SECURITIES AND EXCHANGE COMMISSION

WASHINGTON, D.C. 20549

 

 

FORM 8-K

 

 

CURRENT REPORT

Pursuant to Section 13 or 15(d)

of the Securities Exchange Act of 1934

Date of Report: December 3, 2025

(Date of earliest event reported)

 

 

ITT INC.

(Exact name of registrant as specified in its charter)

 

 

 

Indiana   001-05672   81-1197930

(State or other jurisdiction

of incorporation)

 

(Commission

File Number)

 

(I.R.S. Employer

Identification No.)

100 Washington Boulevard

6th Floor

Stamford, CT 06902

(Address of principal executive offices) (Zip Code)

(914) 641-2000

(Registrant’s telephone number, including area code)

Not Applicable

Former name or former address, if changed since last report

 

 

Check the appropriate box below if the Form 8-K filing is intended to simultaneously satisfy the filing obligation of the registrant under any of the following provisions:

 

Written communications pursuant to Rule 425 under the Securities Act (17 CFR 230.425)

 

Soliciting material pursuant to Rule 14a-12 under the Exchange Act (17 CFR 240.14a-12)

 

Pre-commencement communications pursuant to Rule 14d-2(b) under the Exchange Act (17 CFR 240.14d-2(b))

 

Pre-commencement communications pursuant to Rule 13e-4(c) under the Exchange Act (17 CFR 240.13e-4(c))

 

Title of each class

 

Trading

Symbol(s)

 

Name of each exchange

on which registered

Common Stock, par value $1 per share   ITT   New York Stock Exchange

Indicate by check mark whether the registrant is an emerging growth company as defined in Rule 405 of the Securities Act of 1933 (§230.405 of this chapter) or Rule 12b-2 of the Securities Exchange Act of 1934 (§240.12b-2 of this chapter). Emerging growth company 

If an emerging growth company, indicate by check mark if the registrant has elected not to use the extended transition period for complying with any new or revised financial accounting standards provided pursuant to Section 13(a) of the Exchange Act. ☐

 

 
 


Item 1.01

Entry into a Material Definitive Agreement.

Purchase Agreement

On December 4, 2025, ITT Inc., an Indiana corporation (“ITT”), entered into a Membership Interest Purchase Agreement (the “Purchase Agreement”) by and among ITT, LSF11 Redwood Parent, L.P. (the “Seller”), LSF11 Redwood TopCo LLC (the “Target”) and ITT Industries Holdings, Inc., a Delaware corporation and wholly owned subsidiary of ITT (the “Buyer”). The Target is the parent company of SPX FLOW, Inc., a provider of engineered equipment and process technologies for end markets including industrial, health, and nutrition.

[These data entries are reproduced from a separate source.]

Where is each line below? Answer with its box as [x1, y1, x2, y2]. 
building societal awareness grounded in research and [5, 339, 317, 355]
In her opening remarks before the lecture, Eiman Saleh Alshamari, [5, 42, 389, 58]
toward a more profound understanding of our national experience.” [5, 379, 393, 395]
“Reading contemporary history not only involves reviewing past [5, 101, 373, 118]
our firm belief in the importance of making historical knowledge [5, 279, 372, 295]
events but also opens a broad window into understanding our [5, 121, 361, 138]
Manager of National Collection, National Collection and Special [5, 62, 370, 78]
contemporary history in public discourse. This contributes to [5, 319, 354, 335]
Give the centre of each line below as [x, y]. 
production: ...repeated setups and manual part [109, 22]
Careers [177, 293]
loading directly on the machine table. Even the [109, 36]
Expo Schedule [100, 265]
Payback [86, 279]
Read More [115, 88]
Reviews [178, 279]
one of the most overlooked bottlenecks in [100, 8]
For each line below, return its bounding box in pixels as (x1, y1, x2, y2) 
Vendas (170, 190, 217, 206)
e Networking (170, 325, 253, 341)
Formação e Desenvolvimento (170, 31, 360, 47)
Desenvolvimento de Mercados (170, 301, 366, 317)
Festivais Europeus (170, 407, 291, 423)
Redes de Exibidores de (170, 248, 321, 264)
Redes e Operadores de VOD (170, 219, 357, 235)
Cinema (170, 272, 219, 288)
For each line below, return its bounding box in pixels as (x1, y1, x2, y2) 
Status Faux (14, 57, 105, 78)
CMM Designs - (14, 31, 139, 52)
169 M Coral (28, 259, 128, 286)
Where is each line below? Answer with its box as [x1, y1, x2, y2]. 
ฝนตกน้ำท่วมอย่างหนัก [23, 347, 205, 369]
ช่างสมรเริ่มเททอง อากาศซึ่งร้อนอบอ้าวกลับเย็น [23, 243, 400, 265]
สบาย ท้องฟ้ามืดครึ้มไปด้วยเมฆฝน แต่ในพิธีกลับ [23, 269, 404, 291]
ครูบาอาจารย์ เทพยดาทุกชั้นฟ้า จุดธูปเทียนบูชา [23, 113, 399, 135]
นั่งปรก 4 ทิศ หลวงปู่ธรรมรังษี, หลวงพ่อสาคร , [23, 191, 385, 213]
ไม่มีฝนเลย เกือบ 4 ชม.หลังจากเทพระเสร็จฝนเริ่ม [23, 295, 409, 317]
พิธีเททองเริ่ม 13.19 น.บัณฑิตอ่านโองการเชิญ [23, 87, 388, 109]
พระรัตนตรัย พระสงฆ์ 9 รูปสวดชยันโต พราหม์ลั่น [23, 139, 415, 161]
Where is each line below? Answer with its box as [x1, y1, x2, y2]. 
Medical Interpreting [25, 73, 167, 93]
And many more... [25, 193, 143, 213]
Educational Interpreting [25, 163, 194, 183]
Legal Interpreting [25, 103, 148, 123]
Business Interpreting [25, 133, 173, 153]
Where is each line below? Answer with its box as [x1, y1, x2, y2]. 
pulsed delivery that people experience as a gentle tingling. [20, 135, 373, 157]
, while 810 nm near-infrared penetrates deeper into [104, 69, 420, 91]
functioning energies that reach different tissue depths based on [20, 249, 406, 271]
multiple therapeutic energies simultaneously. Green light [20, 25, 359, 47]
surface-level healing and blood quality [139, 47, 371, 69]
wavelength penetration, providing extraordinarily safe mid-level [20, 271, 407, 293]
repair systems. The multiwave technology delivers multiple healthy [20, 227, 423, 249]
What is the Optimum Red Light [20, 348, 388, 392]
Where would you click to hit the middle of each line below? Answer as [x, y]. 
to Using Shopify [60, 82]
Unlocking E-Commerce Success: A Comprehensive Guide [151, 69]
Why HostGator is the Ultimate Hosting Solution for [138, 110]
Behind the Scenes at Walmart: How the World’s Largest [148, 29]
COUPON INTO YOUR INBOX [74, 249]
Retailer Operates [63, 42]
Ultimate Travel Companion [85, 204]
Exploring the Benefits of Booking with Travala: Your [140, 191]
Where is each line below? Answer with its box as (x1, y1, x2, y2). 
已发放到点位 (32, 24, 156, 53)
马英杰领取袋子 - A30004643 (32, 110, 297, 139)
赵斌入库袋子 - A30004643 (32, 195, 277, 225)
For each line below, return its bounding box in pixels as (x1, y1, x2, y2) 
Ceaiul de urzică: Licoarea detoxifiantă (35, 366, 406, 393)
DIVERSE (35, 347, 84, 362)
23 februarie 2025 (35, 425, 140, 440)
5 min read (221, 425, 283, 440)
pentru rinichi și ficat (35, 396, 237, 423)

Pursuant to the Purchase Agreement, the Buyer will purchase 100% of the membership interests of the Target (the “Acquisition”) on a cash-free, debt-free basis, for an aggregate purchase price of $4.775 billion, which is expected to be comprised of $4.075 billion in cash (the “Cash Consideration”) and 3,839,824 shares of ITT common stock, par value $1.00 per share (the “Stock Consideration”), subject to a net working capital adjustment.

The Purchase Agreement contains representations, warranties, and covenants related to the Acquisition that are customary for a transaction of this nature, including customary operating restrictions on the conduct of the business of the Target and cooperation provisions that apply until the completion of the Acquisition or termination of the Purchase Agreement.

The completion of the Acquisition is subject to and dependent upon customary closing conditions, including the receipt of certain U.S. and foreign governmental and regulatory approvals, including receipt of requisite approval under the Hart-Scott-Rodino Antitrust Improvements Act of 1976, as amended.

The Purchase Agreement includes customary termination provisions for the parties, including if, subject to certain exceptions: (a) the closing of the Acquisition has not occurred on or prior to September 4, 2026, or (b) the other party has breached its representations, warranties or covenants in the Purchase Agreement and such breach would cause certain conditions in the Purchase Agreement not to be satisfied, subject to certain negotiated cure periods.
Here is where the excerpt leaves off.